Published July 22, 2015 1:02PM (EDT)

  (AP/Kathy Willens/LM Otero/Photo montage by Salon)
(AP/Kathy Willens/LM Otero/Photo montage by Salon)

Jeb Bush was quick to denounce Donald Trump after the reality show host-turned-presidential candidate made his ugly claim that Sen. John McCain was "not a war hero" last weekend. "Enough with the slanderous attacks. @SenJohnMcCain and all our veterans - particularly POWs have earned our respect and admiration," he tweeted Saturday.

But journalists quickly saw a problem for Bush: he had signed on to a similar attack on a decorated war hero: 2004 Democratic Presidential nominee John Kerry, when he was running against Jeb's brother George. Unbelievably, Bush reiterated his support for those ugly attacks on Kerry Tuesday afternoon in South Carolina.
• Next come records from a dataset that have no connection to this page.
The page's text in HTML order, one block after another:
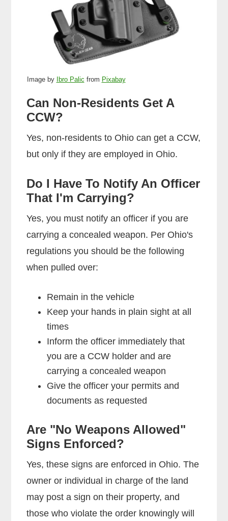
Image by Ibro Palic from Pixabay
Can Non-Residents Get A
CCW?
Yes, non-residents to Ohio can get a CCW,
but only if they are employed in Ohio.
Do I Have To Notify An Officer
That I'm Carrying?
Yes, you must notify an officer if you are
carrying a concealed weapon. Per Ohio's
regulations you should be the following
when pulled over:
Remain in the vehicle
Keep your hands in plain sight at all
times
Inform the officer immediately that
you are a CCW holder and are
carrying a concealed weapon
Give the officer your permits and
documents as requested
Are "No Weapons Allowed"
Signs Enforced?
Yes, these signs are enforced in Ohio. The
owner or individual in charge of the land
may post a sign on their property, and
those who violate the order knowingly will
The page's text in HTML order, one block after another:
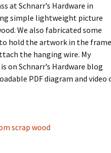
at Schnarr’s Hardware in
simple lightweight picture
We also fabricated some
hold the artwork in the frame
the hanging wire. My
Schnarr’s Hardware blog
PDF diagram and video
scrap wood
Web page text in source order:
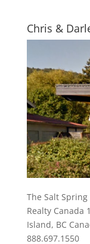
Chris &
The Salt
Realty Canada
Island, BC
888.697.1550
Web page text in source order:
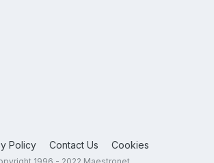
Policy Contact Us Cookies
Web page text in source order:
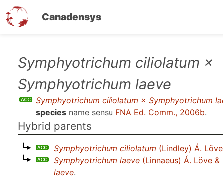
Canadensys
content
Symphyotrichum ciliolatum ×
Symphyotrichum laeve
Symphyotrichum ciliolatum × Symphyotrichum
species name sensu FNA Ed. Comm., 2006b.
Hybrid parents
Symphyotrichum ciliolatum (Lindley) Á.
Symphyotrichum laeve (Linnaeus) Á. Löve
laeve.
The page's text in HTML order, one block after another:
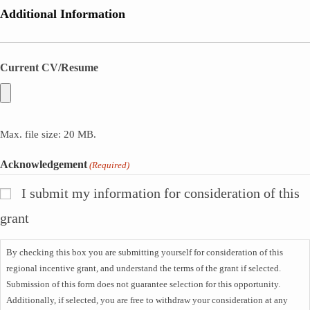
Additional Information
Current CV/Resume
Max. file size: 20 MB.
Acknowledgement (Required)
I submit my information for consideration of this
grant
By checking this box you are submitting yourself for consideration of this
regional incentive grant, and understand the terms of the grant if selected.
Submission of this form does not guarantee selection for this opportunity.
Additionally, if selected, you are free to withdraw your consideration at any
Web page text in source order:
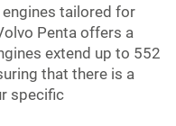
tailored for
Penta offers a
extend up to 552
that there is a
specific
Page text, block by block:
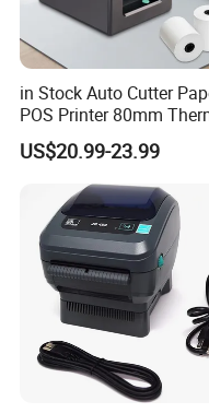
•Supports HereLabel APP
Send inquiry
in Stock Auto Cutter
POS Printer 80mm
Receipt Printer, with
USB/Bt/WiFi/LAN
US$20.99-23.99
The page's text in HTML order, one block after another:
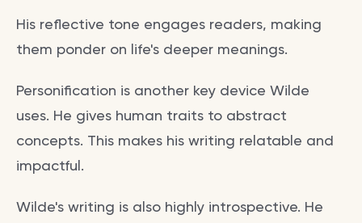
His reflective tone engages readers, making
them ponder on life's deeper meanings.
Personification is another key device Wilde
uses. He gives human traits to abstract
concepts. This makes his writing relatable and
impactful.
Wilde's writing is also highly introspective. He
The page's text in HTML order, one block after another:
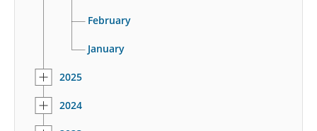
February
January
2025
2024
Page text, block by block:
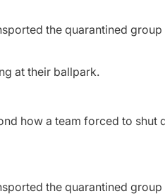
the quarantined group
at their ballpark.
how a team forced to shut
the quarantined
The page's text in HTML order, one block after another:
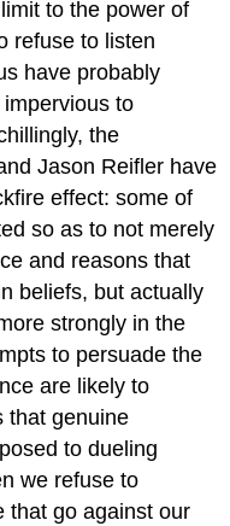
to the power of
refuse to listen
have probably
to
the
Jason Reifler have
effect: some of
so as to not merely
and reasons that
beliefs, but actually
strongly in the
to persuade the
are likely to
that genuine
to dueling
we refuse to
that go against our
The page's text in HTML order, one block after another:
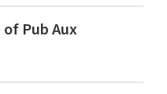
Pub Aux
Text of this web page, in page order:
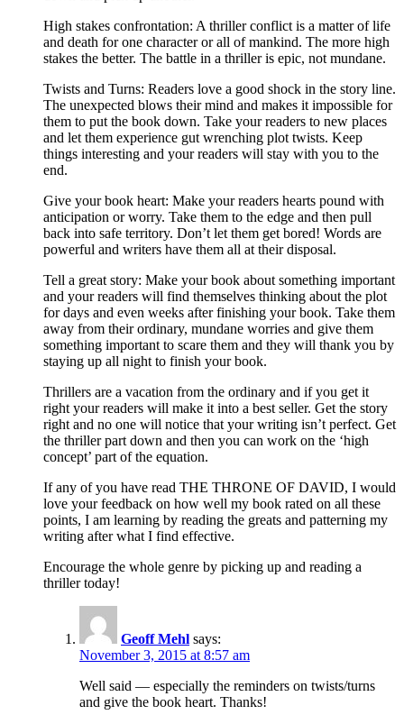
High stakes confrontation: A thriller conflict is a matter of life
and death for one character or all of mankind. The more high
stakes the better. The battle in a thriller is epic, not mundane.
Twists and Turns: Readers love a good shock in the story line.
The unexpected blows their mind and makes it impossible for
them to put the book down. Take your readers to new places
and let them experience gut wrenching plot twists. Keep
things interesting and your readers will stay with you to the
end.
Give your book heart: Make your readers hearts pound with
anticipation or worry. Take them to the edge and then pull
back into safe territory. Don’t let them get bored! Words are
powerful and writers have them all at their disposal.
Tell a great story: Make your book about something important
and your readers will find themselves thinking about the plot
for days and even weeks after finishing your book. Take them
away from their ordinary, mundane worries and give them
something important to scare them and they will thank you by
staying up all night to finish your book.
Thrillers are a vacation from the ordinary and if you get it
right your readers will make it into a best seller. Get the story
right and no one will notice that your writing isn’t perfect. Get
the thriller part down and then you can work on the ‘high
concept’ part of the equation.
If any of you have read THE THRONE OF DAVID, I would
love your feedback on how well my book rated on all these
points, I am learning by reading the greats and patterning my
writing after what I find effective.
Encourage the whole genre by picking up and reading a
thriller today!
Geoff Mehl says:
November 3, 2015 at 8:57 am
Well said — especially the reminders on twists/turns
and give the book heart. Thanks!
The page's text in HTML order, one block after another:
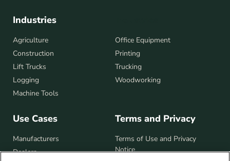
Industries
Agriculture
Construction
Lift Trucks
Logging
Machine Tools
Office Equipment
Printing
Trucking
Woodworking
Use Cases
Manufacturers
Dealers
Terms and Privacy
Terms of Use and Privacy
Notice
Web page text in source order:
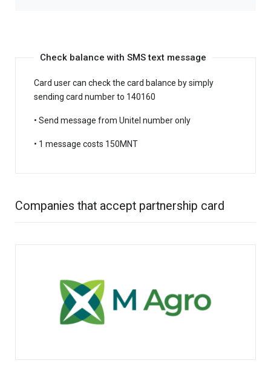
Check balance with SMS text message
Card user can check the card balance by simply
sending card number to 140160
• Send message from Unitel number only
• 1 message costs 150MNT
Companies that accept partnership card
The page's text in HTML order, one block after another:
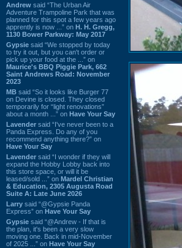
Andrew said “The Urban Air
Adventure Trampoline Park that was
planned for this spot a few years ago
apprently is now ...” on H. H. Gregg,
1130 Bower Parkway: May 2017
Gypsie said “We stopped by today
to try it out, but you can't order or
pick up your food at the ...” on
Maurice's BBQ Piggie Park, 662
Saint Andrews Road: November
2023
MB said “So it looks like Burger 77
on Devine is closed. They closed
temporarily for “light renovations”
about a month ...” on Have Your Say
Lavender said “I've never been to a
Panda Express. Do any of you
recommend anything there?” on
Have Your Say
Lavender said “I wonder if they will
expand the Hobby Lobby back into
this store space, or will it be
leased/sold ...” on Mardel Christian
& Education, 2305 Augusta Road
Suite A: Late June 2026
Larry said “@Gypsie Panda
Express” on Have Your Say
Gypsie said “@Andrew - If that is
the plan, it's been a very slow
moving one. Back in mid-November
of 2025 ...” on Have Your Say
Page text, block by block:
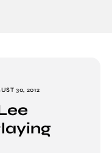
30, 2012
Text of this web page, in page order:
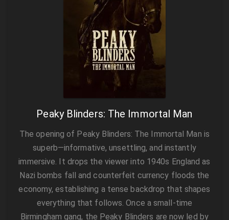
Peaky Blinders: The Immortal Man
The opening of Peaky Blinders: The Immortal Man is
superb—informative, unsettling, and instantly
immersive. It drops the viewer into 1940s England as
Nazi bombs fall and counterfeit currency floods the
economy, establishing a tense backdrop that shapes
everything that follows. Once a small-time
Birmingham gang, the Peaky Blinders are now led by
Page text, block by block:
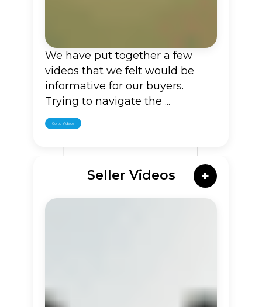
We have put together a few
videos that we felt would be
informative for our buyers.
Trying to navigate the ...
Go to Videos
Seller Videos
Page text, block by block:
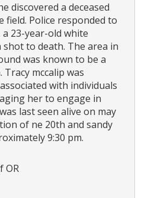
discovered a deceased
field. Police responded to
23-year-old white
shot to death. The area in
was known to be a
Tracy mccalip was
with individuals
her to engage in
last seen alive on may
of ne 20th and sandy
9:30 pm.
OR
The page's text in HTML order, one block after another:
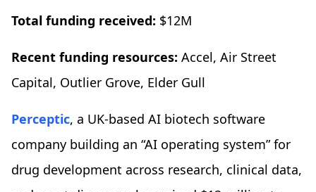
Total funding received: $12M
Recent funding resources: Accel, Air Street
Capital, Outlier Grove, Elder Gull
Perceptic, a UK-based AI biotech software
company building an “AI operating system” for
drug development across research, clinical data,

To recap: Bush backed the Swift Boat Veterans for Truth’s shameful attacks on Kerry, writing a letter to the group’s founder, Col. Bud Day, thanking him and the “other Swifties” for their “support of my brother in his re-election.” It went on: “I simply cannot express in words how much I value their willingness to stand up against John Kerry.” That “willingness,” of course, involved claiming Kerry lied about the military service that won him the Purple Heart.
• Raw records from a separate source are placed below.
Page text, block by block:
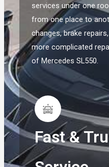
services under one
from one place to
changes, brake
more complicated
of Mercedes SL550.
Fast &
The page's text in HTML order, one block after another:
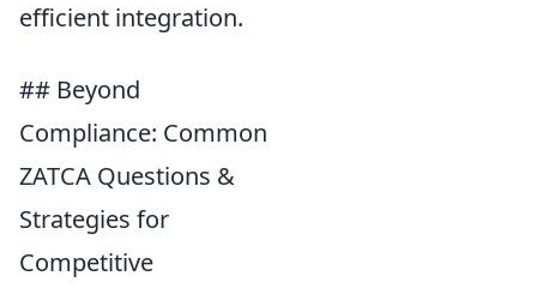
efficient integration.
## Beyond
Compliance: Common
ZATCA Questions &
Strategies for
Competitive
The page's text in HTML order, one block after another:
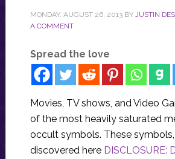
MONDAY, AUGUST 26, 2013BY JUSTIN
A COMMENT
Spread the love
Movies, TV shows, and Video
of the most heavily saturated
occult symbols. These
discovered here DISCLOSURE:
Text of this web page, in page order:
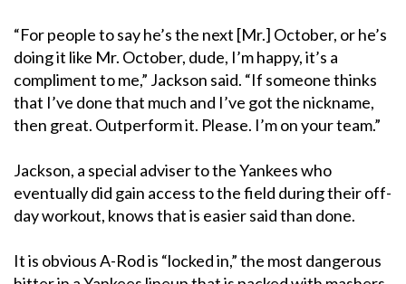
“For people to say he’s the next [Mr.] October, or he’s
doing it like Mr. October, dude, I’m happy, it’s a
compliment to me,” Jackson said. “If someone thinks
that I’ve done that much and I’ve got the nickname,
then great. Outperform it. Please. I’m on your team.”
Jackson, a special adviser to the Yankees who
eventually did gain access to the field during their off-
day workout, knows that is easier said than done.
It is obvious A-Rod is “locked in,” the most dangerous
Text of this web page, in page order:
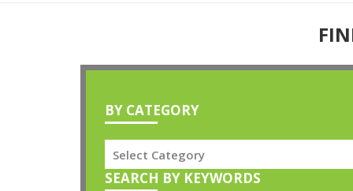
BY CATEGORY
SEARCH BY KEYWORDS
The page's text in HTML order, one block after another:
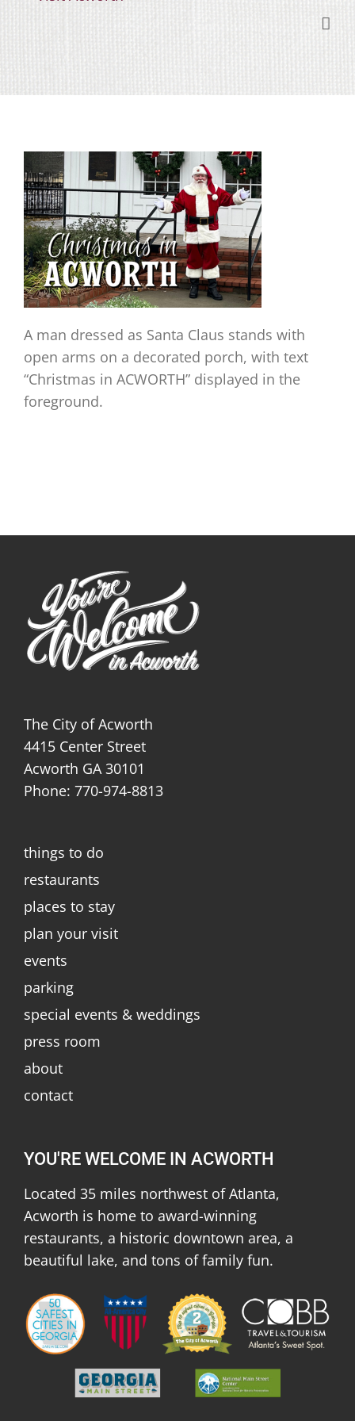
A man dressed as Santa Claus stands with
open arms on a decorated porch, with text
“Christmas in ACWORTH” displayed in the
foreground.
The City of Acworth
4415 Center Street
Acworth GA 30101
Phone: 770-974-8813
things to do
restaurants
places to stay
plan your visit
events
parking
special events & weddings
press room
about
contact
YOU'RE WELCOME IN ACWORTH
Located 35 miles northwest of Atlanta,
Acworth is home to award-winning
restaurants, a historic downtown area, a
beautiful lake, and tons of family fun.
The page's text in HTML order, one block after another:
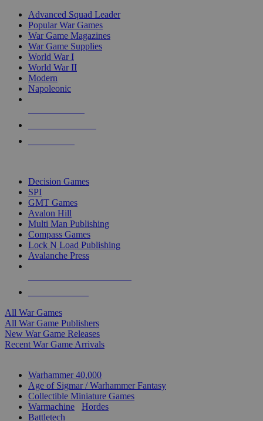
Advanced Squad Leader
Popular War Games
War Game Magazines
War Game Supplies
World War I
World War II
Modern
Napoleonic
Decision Games
SPI
GMT Games
Avalon Hill
Multi Man Publishing
Compass Games
Lock N Load Publishing
Avalanche Press
All War Games
All War Game Publishers
New War Game Releases
Recent War Game Arrivals
Warhammer 40,000
Age of Sigmar / Warhammer Fantasy
Collectible Miniature Games
Warmachine
Hordes
Battletech
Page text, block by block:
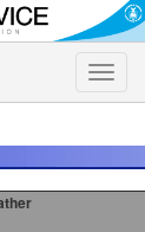
Toggle
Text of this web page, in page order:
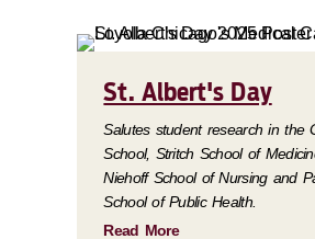
St. Albert's Day
Salutes student research in the
School, Stritch School of
Niehoff School of Nursing and
School of Public Health.
Read More
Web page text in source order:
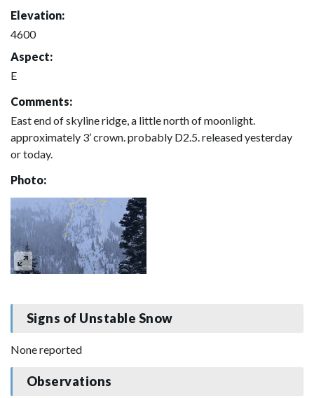
Elevation:
4600
Aspect:
E
Comments:
East end of skyline ridge, a little north of moonlight.
approximately 3’ crown. probably D2.5. released yesterday
or today.
Photo:
Signs of Unstable Snow
None reported
Observations
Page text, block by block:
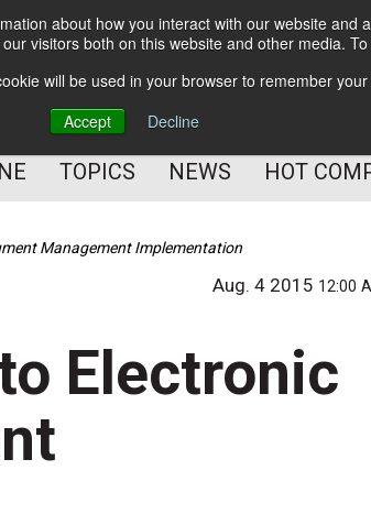
about how you interact with our website
visitors both on this website and other media.
will be used in your browser to remember
Accept
Decline
Management
Customer Experience
TOPICS NEWS HOT
Management Implementation
Aug. 4 2015 12:00
Electronic
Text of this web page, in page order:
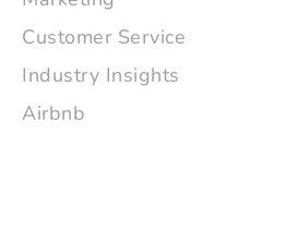
Customer Service
Industry Insights
Airbnb
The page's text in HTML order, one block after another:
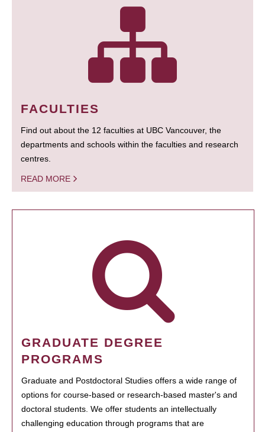
FACULTIES
Find out about the 12 faculties at UBC Vancouver, the
departments and schools within the faculties and research
centres.
READ MORE
GRADUATE DEGREE
PROGRAMS
Graduate and Postdoctoral Studies offers a wide range of
options for course-based or research-based master's and
doctoral students. We offer students an intellectually
challenging education through programs that are
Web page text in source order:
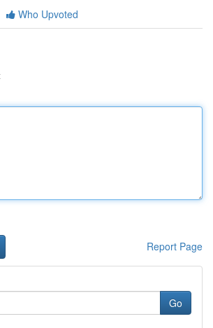
Who Upvoted
Report Page
Go
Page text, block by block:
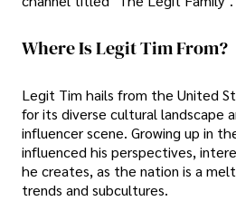
Where Is Legit Tim From?
Legit Tim hails from the United
for its diverse cultural landscape
influencer scene. Growing up in
influenced his perspectives,
he creates, as the nation is a
trends and subcultures.
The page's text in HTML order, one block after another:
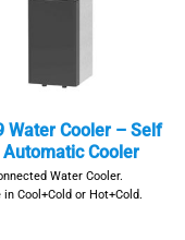
Water Cooler – Self
Cooler
Water Cooler.
Cool+Cold or Hot+Cold.

You might think Bush would feel a twinge of self- consciousness, in the wake of the loud, strong, nationwide bipartisan condemnation of Trump. But you’d be wrong. Bush repeated his support of the Swift Vote Vets when asked about it in Spartanburg Tuesday afternoon.

“[Day] won every award possible," Bush said.  "He served in three wars, and if he says that there was a problem [with Kerry’s service], I believe him. He's a great Floridian and a great American and so I wrote him a note thanking him for his service. Not gonna change my beliefs about that at all. "

Not gonna. At all.

Since John McCain has become the standard of decency when it comes to talking about military veterans, let’s contrast how he handled the same issue – back in 2004, and also this week. McCain vigorously denounced the ads attacking Kerry sponsored by the Swift Boat vets at the time, even though Bud Day was a close friend -- a ranking officer in his unit who was also McCain’s cellmate at the Hanoi prison.

“I think the ad is dishonest and dishonorable. I wish they hadn’t done it,” McCain told the Associated Press at the time. “I don’t know if they knew all the facts.” He noted that “it was the same kind of deal that was pulled on me,” comparing the attacks on Kerry to the Bush campaign’s attacks on him in the bitter Republican primary of 2000.  Though he was chair of Bush’s 2004 campaign in Arizona, he urged the Bush White House to condemn the ads. But the Bush White House declined.

McCain reiterated his criticism of the Swift Boating of Kerry on Monday morning. “I did strongly condemn those ads,” he told MSNBC’s Joe Scarborough. “John Kerry and I have had differences over the years, though we have worked together on some issues like normalization of relations with Vietnam…To denigrate in any way [that] service is offensive to most of our veterans.”

So John McCain still criticizes his friend and former commander Bud Day for his Swift Boat venture, while Jeb Bush, who barely knew him, still defends it.

I have to ask the question: How does this make Bush different from Donald Trump? He once publicly claimed, and he still publicly claims, that a decorated war hero was not a war hero. So did Trump. Bush still alleges, with no evidence, that “there was a problem” with Kerry’s service, a claim John McCain rejects.

Will any Republican denounce Bush? Or is it OK to slander war heroes if they are Democrats? I hope McCain takes the opportunity to note the way another Bush campaign continues to play dirty and denigrate veterans. We’ll see.